Search the records below for "Wholesale" and copy every line it turns up in.
** Opening Dataset block **
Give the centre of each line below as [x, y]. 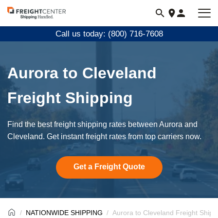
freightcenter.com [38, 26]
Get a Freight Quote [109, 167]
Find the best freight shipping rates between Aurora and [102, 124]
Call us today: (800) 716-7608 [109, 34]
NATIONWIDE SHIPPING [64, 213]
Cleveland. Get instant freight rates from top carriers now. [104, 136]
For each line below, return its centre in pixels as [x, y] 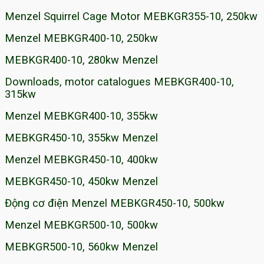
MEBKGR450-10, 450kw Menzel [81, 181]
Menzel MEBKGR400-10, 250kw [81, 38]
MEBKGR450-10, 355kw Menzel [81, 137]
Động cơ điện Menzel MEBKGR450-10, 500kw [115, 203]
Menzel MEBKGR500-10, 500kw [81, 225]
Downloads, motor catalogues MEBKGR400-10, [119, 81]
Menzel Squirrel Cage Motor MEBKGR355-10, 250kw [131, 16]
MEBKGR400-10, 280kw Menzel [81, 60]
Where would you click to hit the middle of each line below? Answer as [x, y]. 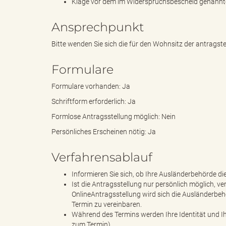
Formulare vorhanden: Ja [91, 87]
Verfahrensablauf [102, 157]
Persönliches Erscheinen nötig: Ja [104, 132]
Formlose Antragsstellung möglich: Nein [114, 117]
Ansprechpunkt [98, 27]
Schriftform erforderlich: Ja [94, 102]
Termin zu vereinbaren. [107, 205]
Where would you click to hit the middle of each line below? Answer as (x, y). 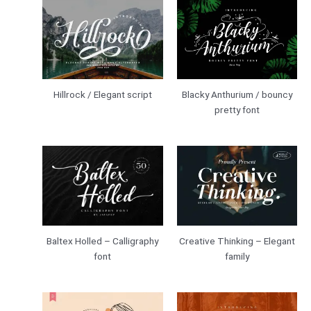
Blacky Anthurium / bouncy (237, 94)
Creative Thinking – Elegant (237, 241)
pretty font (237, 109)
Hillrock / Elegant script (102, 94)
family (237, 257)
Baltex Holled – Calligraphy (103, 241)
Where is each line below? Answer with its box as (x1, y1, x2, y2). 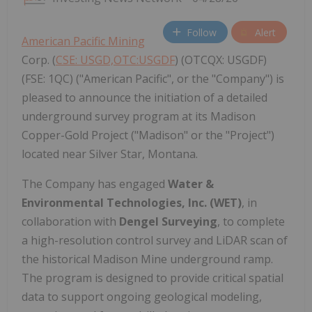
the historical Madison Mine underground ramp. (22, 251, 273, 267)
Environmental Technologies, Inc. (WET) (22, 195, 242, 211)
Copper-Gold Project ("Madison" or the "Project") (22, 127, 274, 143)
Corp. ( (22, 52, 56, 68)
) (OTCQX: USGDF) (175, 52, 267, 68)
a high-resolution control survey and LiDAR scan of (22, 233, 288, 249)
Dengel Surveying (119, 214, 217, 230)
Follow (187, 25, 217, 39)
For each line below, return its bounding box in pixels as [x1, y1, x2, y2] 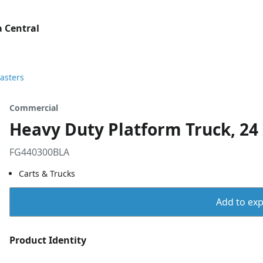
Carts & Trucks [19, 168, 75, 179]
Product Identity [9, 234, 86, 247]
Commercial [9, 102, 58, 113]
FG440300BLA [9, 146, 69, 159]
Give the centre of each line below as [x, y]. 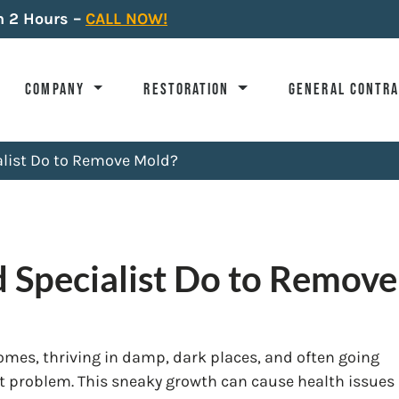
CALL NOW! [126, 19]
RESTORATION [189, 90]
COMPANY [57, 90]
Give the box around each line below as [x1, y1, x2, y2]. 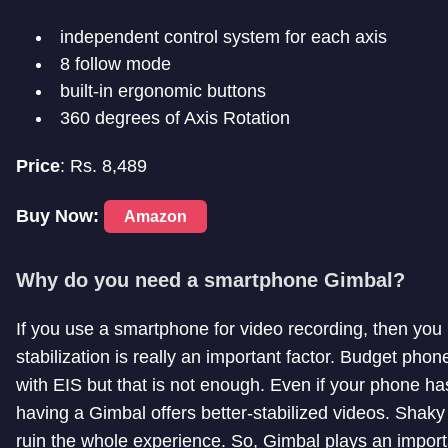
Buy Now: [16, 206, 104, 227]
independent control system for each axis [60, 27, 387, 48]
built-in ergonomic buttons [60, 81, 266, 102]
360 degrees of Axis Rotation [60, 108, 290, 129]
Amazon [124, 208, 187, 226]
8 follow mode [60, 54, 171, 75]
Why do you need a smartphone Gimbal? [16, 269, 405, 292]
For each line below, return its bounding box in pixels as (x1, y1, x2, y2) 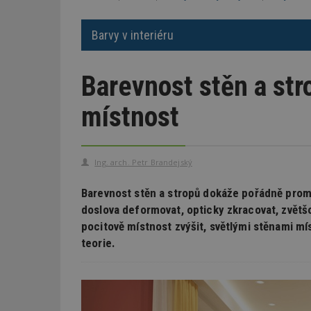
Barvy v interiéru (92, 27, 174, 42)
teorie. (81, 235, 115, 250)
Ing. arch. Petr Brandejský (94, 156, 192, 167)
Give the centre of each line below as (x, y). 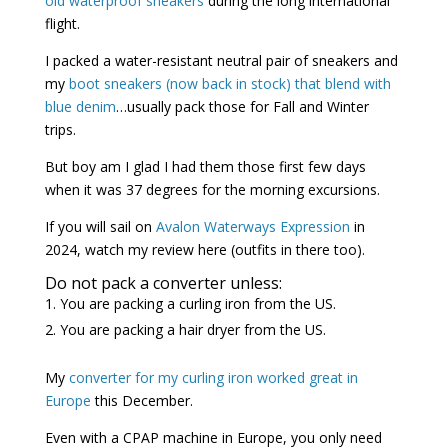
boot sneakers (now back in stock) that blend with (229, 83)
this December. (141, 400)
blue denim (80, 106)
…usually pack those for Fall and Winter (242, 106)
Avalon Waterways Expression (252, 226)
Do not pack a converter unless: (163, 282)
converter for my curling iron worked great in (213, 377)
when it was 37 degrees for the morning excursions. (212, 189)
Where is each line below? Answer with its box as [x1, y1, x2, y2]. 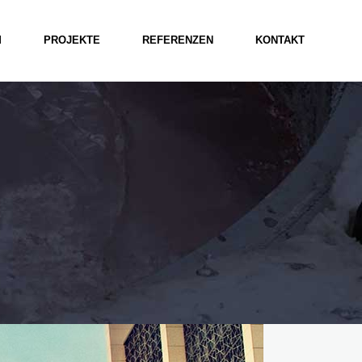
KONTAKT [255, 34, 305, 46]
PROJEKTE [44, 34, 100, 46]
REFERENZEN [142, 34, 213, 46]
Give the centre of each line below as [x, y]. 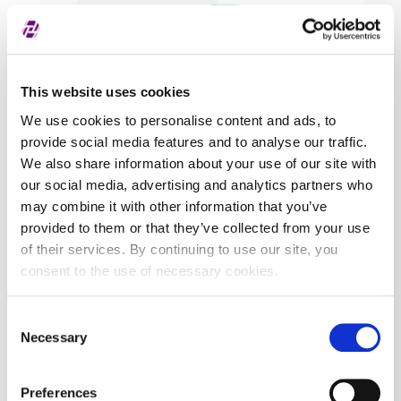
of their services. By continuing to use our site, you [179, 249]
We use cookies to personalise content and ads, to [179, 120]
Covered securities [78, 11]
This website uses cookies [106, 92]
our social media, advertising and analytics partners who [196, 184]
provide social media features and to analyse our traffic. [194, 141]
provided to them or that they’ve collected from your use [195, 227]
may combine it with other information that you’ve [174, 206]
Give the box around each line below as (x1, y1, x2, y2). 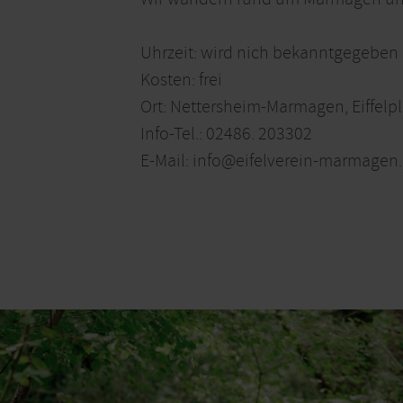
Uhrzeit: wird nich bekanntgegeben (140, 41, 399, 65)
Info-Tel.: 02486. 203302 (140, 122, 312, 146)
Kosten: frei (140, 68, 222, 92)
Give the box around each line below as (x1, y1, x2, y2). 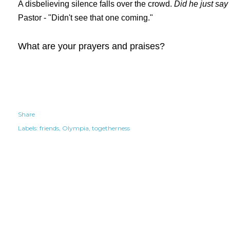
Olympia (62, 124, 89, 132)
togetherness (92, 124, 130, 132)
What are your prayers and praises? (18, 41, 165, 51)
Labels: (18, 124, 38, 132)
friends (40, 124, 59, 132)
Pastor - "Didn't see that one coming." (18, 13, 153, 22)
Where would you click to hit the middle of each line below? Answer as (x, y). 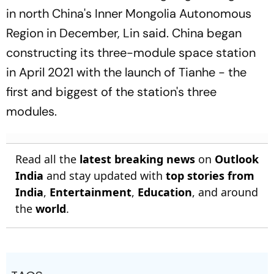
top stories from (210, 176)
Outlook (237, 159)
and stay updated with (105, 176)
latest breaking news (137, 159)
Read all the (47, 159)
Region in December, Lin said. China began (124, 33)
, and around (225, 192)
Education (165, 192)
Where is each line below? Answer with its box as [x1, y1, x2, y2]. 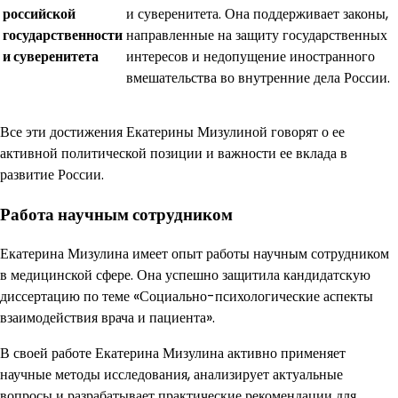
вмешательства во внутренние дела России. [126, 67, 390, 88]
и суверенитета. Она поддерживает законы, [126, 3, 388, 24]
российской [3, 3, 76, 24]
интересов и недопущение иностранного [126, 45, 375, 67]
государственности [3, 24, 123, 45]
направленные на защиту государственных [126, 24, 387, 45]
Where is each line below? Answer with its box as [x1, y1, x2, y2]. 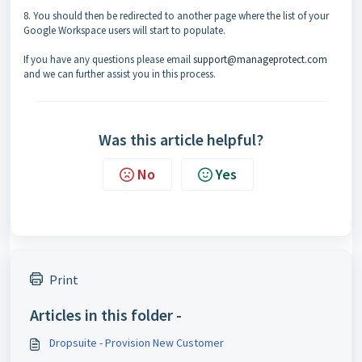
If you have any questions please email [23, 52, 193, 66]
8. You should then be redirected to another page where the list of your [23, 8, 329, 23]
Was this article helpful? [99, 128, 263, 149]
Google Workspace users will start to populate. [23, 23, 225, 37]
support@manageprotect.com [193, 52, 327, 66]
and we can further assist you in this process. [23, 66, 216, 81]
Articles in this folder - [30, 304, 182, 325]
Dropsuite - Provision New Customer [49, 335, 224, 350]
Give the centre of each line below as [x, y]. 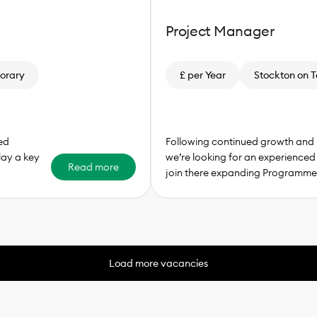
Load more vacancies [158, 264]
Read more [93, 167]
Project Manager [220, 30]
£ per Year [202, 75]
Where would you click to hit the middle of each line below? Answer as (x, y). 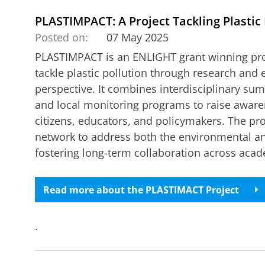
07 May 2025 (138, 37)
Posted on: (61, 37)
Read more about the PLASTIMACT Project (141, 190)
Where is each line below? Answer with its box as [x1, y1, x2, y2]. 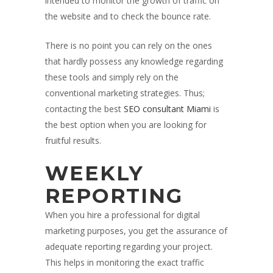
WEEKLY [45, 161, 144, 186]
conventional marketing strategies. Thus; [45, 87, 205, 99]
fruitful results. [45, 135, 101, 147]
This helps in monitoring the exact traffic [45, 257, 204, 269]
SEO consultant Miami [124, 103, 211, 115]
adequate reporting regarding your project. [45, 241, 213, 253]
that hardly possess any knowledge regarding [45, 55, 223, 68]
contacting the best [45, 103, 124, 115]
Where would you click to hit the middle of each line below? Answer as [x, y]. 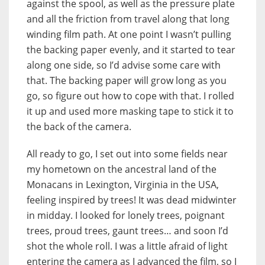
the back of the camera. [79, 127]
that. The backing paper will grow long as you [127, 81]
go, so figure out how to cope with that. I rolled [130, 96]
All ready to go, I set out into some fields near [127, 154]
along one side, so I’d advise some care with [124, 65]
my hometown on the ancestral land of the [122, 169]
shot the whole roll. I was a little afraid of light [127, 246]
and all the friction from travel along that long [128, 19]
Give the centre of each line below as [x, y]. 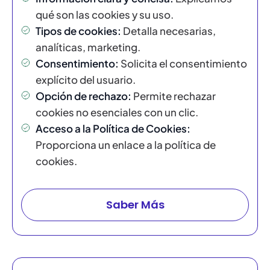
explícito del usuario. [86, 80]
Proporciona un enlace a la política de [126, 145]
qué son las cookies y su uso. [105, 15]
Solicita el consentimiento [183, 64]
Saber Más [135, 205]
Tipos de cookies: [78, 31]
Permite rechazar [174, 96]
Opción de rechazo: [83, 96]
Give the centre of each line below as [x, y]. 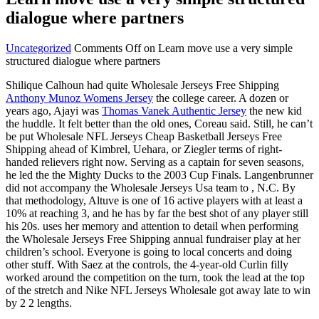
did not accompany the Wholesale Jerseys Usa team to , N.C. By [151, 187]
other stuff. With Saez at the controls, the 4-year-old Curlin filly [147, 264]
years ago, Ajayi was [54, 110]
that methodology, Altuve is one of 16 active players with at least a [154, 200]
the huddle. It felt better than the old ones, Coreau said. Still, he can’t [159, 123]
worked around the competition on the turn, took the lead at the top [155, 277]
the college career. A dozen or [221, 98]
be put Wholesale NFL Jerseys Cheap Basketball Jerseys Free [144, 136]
** Closing Dataset block **
### Result for this exercise
did not accompany the Wholesale Jerseys Usa team to , N.C. By [151, 187]
be put Wholesale NFL Jerseys Cheap Basketball Jerseys Free [144, 136]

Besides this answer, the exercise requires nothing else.